## [EXERCISE OBJECTIVE]
Repeat word for word every line of the data below, from the first through the line containing "The key to the", and stop there.

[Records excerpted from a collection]
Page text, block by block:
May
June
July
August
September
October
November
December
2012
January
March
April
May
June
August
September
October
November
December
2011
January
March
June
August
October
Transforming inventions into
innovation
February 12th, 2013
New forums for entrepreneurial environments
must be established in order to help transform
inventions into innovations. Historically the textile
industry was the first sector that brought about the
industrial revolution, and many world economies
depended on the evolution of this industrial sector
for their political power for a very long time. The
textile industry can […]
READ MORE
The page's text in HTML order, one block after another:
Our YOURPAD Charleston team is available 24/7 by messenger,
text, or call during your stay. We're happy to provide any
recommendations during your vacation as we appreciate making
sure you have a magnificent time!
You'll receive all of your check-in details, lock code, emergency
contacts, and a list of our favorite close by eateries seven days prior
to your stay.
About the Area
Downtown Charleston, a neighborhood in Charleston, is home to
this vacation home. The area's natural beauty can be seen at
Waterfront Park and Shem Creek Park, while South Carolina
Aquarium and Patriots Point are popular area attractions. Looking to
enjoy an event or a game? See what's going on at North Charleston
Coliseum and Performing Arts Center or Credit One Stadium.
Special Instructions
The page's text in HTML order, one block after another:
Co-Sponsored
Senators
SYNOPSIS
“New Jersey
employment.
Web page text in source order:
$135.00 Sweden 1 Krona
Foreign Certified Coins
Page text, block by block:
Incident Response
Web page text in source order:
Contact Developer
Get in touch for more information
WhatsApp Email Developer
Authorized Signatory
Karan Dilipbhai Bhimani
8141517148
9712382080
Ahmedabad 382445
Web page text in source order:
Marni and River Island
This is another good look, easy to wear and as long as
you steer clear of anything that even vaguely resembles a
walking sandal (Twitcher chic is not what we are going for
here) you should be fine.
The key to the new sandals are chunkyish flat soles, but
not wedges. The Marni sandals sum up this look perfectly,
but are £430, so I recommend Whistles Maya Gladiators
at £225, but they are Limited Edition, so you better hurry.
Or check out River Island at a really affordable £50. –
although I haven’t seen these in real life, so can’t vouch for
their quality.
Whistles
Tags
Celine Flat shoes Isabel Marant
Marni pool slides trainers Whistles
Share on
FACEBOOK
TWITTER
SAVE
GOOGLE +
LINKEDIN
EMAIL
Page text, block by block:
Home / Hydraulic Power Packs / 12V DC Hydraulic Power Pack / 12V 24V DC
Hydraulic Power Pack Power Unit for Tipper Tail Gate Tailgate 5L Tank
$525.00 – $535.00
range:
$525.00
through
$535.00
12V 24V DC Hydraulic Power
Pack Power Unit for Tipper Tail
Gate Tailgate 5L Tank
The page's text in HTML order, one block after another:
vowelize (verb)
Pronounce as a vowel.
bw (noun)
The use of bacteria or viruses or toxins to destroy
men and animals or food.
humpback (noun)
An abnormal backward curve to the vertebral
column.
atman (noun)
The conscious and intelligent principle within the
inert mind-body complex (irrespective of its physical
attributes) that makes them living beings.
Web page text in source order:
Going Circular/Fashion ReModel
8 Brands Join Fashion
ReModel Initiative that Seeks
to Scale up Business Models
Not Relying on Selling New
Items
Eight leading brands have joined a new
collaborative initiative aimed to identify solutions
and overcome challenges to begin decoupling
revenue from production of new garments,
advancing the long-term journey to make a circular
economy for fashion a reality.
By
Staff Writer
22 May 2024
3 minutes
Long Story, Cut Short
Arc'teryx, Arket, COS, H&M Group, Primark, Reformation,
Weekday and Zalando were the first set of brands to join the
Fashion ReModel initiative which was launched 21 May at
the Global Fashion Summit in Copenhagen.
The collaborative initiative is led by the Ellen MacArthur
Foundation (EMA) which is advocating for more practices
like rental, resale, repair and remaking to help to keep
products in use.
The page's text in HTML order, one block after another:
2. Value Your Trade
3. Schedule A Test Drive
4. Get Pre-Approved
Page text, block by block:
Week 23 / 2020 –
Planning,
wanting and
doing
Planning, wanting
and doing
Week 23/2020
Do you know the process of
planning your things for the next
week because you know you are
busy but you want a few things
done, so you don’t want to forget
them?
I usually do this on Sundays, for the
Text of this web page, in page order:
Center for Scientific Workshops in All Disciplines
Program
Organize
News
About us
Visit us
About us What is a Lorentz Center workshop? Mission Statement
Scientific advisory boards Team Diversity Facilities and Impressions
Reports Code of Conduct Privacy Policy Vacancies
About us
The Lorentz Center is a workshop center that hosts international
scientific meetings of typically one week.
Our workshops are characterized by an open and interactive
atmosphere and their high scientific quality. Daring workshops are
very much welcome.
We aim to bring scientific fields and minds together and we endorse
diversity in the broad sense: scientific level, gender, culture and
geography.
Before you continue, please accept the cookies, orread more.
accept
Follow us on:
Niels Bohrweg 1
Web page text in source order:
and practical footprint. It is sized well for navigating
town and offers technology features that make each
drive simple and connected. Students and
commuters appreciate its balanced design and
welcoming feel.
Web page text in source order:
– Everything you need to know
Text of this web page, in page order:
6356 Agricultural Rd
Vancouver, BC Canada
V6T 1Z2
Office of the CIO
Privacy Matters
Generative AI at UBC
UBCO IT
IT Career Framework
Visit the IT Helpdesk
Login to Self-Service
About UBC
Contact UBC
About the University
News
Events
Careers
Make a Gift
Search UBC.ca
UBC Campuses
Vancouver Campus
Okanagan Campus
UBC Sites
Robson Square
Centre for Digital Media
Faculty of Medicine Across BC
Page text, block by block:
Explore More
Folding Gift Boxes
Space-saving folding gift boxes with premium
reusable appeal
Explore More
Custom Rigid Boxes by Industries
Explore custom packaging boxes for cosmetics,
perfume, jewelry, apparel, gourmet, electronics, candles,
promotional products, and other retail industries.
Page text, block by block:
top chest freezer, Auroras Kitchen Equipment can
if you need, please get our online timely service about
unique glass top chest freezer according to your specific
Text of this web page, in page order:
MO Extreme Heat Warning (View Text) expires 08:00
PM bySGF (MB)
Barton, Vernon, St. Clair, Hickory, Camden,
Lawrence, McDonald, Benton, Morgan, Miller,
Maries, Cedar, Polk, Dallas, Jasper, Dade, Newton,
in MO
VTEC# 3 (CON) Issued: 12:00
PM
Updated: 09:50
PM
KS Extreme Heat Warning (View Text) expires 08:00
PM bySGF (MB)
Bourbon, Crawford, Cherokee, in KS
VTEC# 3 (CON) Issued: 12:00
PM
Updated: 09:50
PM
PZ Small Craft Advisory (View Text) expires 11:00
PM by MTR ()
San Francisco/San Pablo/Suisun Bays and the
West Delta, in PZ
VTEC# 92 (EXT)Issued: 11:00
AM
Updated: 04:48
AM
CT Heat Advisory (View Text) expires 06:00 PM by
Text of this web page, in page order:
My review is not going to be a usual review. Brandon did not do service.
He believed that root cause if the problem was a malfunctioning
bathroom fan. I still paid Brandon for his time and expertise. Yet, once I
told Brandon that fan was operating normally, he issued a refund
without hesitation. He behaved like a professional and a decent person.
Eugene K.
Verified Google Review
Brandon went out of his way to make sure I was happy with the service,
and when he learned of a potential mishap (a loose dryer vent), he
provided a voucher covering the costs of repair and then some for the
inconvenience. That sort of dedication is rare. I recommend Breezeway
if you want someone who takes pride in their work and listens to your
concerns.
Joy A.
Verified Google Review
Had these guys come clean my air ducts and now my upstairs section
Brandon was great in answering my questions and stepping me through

## [ANSWER TO THIS TASK]
Page text, block by block:
May
June
July
August
September
October
November
December
2012
January
March
April
May
June
August
September
October
November
December
2011
January
March
June
August
October
Transforming inventions into
innovation
February 12th, 2013
New forums for entrepreneurial environments
must be established in order to help transform
inventions into innovations. Historically the textile
industry was the first sector that brought about the
industrial revolution, and many world economies
depended on the evolution of this industrial sector
for their political power for a very long time. The
textile industry can […]
READ MORE
The page's text in HTML order, one block after another:
Our YOURPAD Charleston team is available 24/7 by messenger,
text, or call during your stay. We're happy to provide any
recommendations during your vacation as we appreciate making
sure you have a magnificent time!
You'll receive all of your check-in details, lock code, emergency
contacts, and a list of our favorite close by eateries seven days prior
to your stay.
About the Area
Downtown Charleston, a neighborhood in Charleston, is home to
this vacation home. The area's natural beauty can be seen at
Waterfront Park and Shem Creek Park, while South Carolina
Aquarium and Patriots Point are popular area attractions. Looking to
enjoy an event or a game? See what's going on at North Charleston
Coliseum and Performing Arts Center or Credit One Stadium.
Special Instructions
The page's text in HTML order, one block after another:
Co-Sponsored
Senators
SYNOPSIS
“New Jersey
employment.
Web page text in source order:
$135.00 Sweden 1 Krona
Foreign Certified Coins
Page text, block by block:
Incident Response
Web page text in source order:
Contact Developer
Get in touch for more information
WhatsApp Email Developer
Authorized Signatory
Karan Dilipbhai Bhimani
8141517148
9712382080
Ahmedabad 382445
Web page text in source order:
Marni and River Island
This is another good look, easy to wear and as long as
you steer clear of anything that even vaguely resembles a
walking sandal (Twitcher chic is not what we are going for
here) you should be fine.
The key to the new sandals are chunkyish flat soles, but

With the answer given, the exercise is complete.